» Instructions to follow
Beginning with the line below that contains "19 τους Κεναίους, και" and ending with the line that contains "Class Reference [191, 39]", retype every line exactly. Pictures are not copied.

» Exercise inputs
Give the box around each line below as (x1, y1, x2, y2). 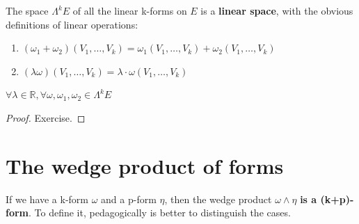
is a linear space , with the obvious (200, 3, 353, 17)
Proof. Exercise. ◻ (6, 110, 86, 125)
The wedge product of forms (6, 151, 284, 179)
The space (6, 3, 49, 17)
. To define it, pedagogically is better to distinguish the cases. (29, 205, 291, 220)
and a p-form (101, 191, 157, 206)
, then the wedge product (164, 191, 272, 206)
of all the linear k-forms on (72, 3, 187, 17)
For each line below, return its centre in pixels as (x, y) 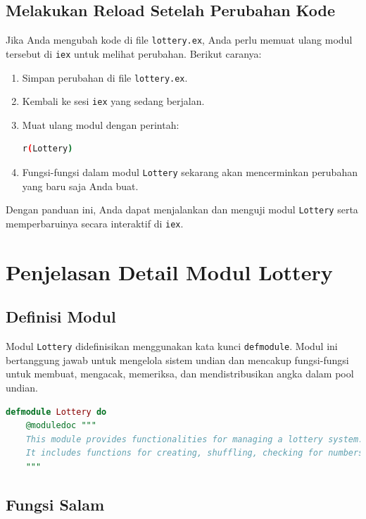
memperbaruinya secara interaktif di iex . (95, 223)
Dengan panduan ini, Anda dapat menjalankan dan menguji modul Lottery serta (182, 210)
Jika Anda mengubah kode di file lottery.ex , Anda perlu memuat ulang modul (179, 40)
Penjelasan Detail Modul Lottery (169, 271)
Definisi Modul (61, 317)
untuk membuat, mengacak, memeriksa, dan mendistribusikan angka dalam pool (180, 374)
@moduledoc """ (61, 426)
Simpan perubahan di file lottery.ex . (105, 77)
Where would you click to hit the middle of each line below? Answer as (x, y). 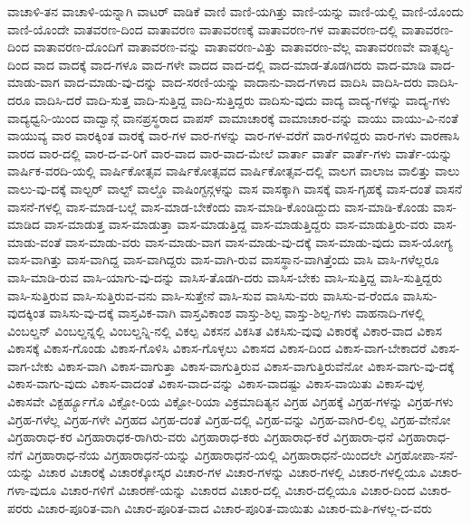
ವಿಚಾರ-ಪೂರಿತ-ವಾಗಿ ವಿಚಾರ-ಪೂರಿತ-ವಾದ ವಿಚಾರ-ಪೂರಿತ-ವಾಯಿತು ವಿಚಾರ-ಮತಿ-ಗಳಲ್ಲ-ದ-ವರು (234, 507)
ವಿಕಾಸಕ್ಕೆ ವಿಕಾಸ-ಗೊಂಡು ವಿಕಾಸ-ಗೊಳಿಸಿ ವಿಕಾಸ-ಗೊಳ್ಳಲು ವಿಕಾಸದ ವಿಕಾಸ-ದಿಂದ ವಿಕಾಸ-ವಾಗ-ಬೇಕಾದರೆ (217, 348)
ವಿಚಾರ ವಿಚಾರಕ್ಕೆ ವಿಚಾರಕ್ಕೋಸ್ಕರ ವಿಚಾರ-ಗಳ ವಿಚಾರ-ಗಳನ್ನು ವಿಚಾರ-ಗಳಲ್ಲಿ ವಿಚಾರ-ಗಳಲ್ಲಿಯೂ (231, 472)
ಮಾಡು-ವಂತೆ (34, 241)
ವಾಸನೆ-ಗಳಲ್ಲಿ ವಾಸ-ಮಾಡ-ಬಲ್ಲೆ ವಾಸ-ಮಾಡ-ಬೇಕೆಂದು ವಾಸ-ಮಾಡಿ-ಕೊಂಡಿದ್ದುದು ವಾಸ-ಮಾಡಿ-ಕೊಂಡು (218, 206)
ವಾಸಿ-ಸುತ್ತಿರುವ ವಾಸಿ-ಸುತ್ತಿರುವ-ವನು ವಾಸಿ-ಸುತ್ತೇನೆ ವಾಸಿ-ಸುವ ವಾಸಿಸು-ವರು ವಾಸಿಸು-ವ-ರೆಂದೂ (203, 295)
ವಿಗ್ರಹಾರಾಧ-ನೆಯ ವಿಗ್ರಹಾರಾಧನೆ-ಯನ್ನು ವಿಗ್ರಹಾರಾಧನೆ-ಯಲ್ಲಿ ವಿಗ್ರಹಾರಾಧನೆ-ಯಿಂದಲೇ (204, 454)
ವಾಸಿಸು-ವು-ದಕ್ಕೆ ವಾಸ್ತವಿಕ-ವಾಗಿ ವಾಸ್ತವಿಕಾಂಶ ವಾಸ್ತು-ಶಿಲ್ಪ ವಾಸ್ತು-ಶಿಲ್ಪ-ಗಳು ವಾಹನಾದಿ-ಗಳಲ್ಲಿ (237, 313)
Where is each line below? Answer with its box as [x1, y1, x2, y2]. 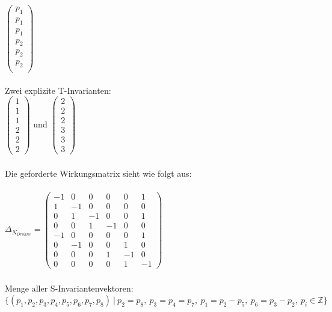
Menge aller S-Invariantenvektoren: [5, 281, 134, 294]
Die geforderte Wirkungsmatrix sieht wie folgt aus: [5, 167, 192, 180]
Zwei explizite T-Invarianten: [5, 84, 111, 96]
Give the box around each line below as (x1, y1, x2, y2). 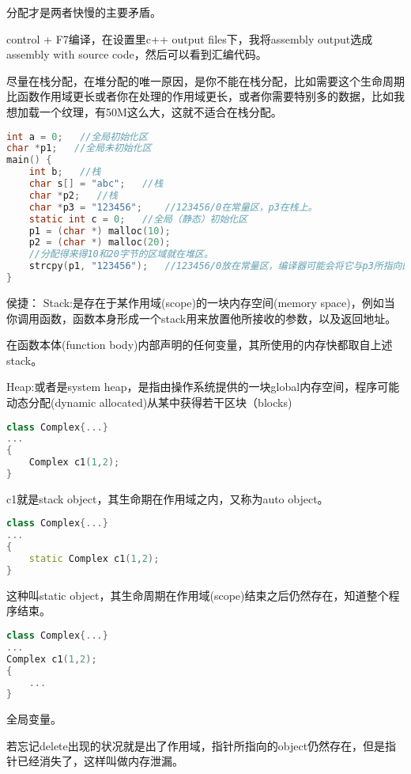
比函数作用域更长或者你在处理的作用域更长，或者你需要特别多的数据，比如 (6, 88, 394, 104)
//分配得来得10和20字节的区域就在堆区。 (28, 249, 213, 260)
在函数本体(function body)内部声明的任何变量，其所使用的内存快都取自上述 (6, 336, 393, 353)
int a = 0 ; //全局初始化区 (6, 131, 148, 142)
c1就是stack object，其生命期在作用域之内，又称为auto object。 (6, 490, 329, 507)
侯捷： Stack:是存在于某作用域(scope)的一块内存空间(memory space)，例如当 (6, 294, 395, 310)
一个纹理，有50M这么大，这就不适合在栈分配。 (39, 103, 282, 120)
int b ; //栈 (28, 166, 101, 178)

--

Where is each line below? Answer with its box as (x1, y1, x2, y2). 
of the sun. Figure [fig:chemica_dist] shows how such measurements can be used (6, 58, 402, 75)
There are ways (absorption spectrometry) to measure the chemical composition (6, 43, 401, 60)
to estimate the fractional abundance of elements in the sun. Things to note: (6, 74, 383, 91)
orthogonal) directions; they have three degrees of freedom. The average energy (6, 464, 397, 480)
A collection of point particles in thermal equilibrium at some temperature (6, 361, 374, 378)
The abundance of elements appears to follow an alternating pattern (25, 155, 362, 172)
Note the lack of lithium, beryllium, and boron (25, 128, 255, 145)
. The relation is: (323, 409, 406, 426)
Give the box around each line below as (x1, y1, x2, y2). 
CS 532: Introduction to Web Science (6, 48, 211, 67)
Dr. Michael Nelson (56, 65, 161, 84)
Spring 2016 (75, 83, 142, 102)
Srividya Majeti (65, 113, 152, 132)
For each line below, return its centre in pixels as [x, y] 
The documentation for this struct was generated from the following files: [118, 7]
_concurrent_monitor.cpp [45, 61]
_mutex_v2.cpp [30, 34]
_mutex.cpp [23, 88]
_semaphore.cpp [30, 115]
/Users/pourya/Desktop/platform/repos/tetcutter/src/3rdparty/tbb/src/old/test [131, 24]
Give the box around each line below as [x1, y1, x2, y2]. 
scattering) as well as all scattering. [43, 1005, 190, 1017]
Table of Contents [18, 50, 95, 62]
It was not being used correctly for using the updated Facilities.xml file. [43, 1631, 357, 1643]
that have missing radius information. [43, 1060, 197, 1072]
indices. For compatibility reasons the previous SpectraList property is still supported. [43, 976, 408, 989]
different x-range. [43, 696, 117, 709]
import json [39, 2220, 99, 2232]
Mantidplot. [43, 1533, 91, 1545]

---

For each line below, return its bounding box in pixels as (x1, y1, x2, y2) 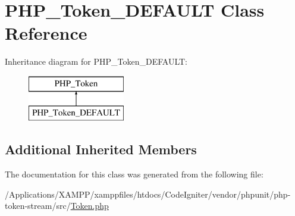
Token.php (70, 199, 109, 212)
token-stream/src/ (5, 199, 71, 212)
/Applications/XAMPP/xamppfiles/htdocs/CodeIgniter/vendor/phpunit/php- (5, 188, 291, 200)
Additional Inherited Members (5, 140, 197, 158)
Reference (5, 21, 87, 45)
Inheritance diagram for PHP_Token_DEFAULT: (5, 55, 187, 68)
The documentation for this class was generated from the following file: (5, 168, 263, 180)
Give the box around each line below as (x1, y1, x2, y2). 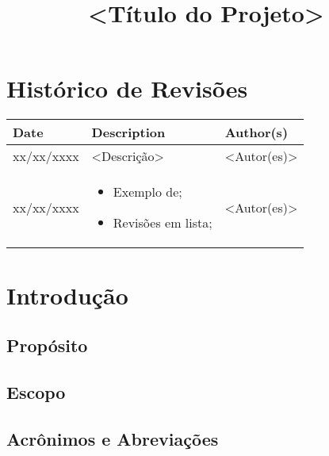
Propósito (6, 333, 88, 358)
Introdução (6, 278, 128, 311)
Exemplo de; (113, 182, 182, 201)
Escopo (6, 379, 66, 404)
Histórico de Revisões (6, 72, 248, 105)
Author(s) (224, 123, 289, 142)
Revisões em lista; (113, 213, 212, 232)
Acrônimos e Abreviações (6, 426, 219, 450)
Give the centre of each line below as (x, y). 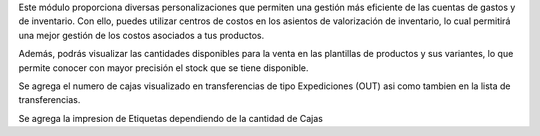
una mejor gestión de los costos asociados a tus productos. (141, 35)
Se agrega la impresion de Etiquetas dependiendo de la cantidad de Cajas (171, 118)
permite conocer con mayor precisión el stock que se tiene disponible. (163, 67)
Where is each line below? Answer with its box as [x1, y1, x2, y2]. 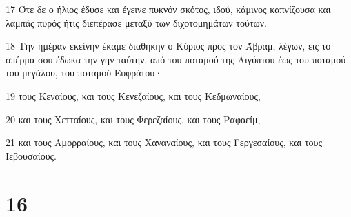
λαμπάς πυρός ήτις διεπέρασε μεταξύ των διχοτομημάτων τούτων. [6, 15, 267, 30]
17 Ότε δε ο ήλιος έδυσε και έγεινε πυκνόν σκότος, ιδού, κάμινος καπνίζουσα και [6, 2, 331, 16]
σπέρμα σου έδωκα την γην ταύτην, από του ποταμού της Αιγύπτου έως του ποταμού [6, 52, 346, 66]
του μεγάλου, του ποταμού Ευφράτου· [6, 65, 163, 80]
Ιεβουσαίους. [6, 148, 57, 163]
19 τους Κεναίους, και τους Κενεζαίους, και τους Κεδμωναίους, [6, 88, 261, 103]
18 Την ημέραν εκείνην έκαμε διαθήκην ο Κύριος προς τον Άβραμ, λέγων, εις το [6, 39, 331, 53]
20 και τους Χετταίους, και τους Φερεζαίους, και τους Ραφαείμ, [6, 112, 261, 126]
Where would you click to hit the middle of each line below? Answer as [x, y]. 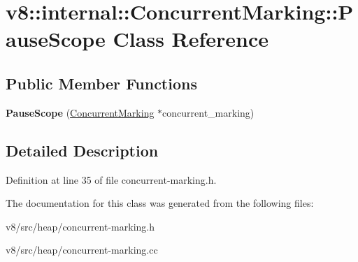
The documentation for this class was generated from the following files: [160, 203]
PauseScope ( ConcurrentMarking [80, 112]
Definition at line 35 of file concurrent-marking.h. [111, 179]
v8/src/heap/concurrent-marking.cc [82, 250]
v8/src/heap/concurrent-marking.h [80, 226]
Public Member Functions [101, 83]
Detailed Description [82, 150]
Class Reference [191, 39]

» Solution below
19 τους Κεναίους, και τους Κενεζαίους, και τους Κεδμωναίους, [6, 88, 261, 103]
18 Την ημέραν εκείνην έκαμε διαθήκην ο Κύριος προς τον Άβραμ, λέγων, εις το [6, 39, 331, 53]
20 και τους Χετταίους, και τους Φερεζαίους, και τους Ραφαείμ, [6, 112, 261, 126]
Where would you click to hit the middle of each line below? Answer as [x, y]. 
The documentation for this class was generated from the following files: [160, 203]
PauseScope ( ConcurrentMarking [80, 112]
Definition at line 35 of file concurrent-marking.h. [111, 179]
v8/src/heap/concurrent-marking.cc [82, 250]
v8/src/heap/concurrent-marking.h [80, 226]
Public Member Functions [101, 83]
Detailed Description [82, 150]
Class Reference [191, 39]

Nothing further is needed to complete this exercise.